YOUR TASK =>
Return the listing below unchanged, but without pictures.

*** Opening INFORMATION GIVEN ***

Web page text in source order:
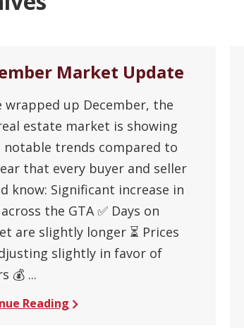
Market Update
wrapped up December, the
estate market is showing
notable trends compared to
that every buyer and seller
know: Significant increase in
the GTA ✅ Days on
are slightly longer ⏳ Prices
slightly in favor of
💰 ...
Reading
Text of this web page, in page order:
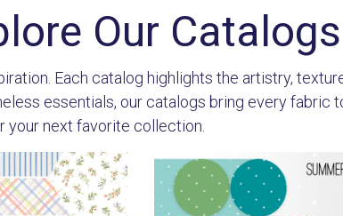
Our Catalogs
Each catalog highlights the artistry,
essentials, our catalogs bring every fabric
your next favorite collection.

*** Closing INFORMATION GIVEN ***

THE COMPLETED TASK =>
Web page text in source order:
Market Update
wrapped up December, the
estate market is showing
notable trends compared to
that every buyer and seller
know: Significant increase in
the GTA ✅ Days on
are slightly longer ⏳ Prices
slightly in favor of
💰 ...
Reading
Text of this web page, in page order:
Our Catalogs
Each catalog highlights the artistry,
essentials, our catalogs bring every fabric
your next favorite collection.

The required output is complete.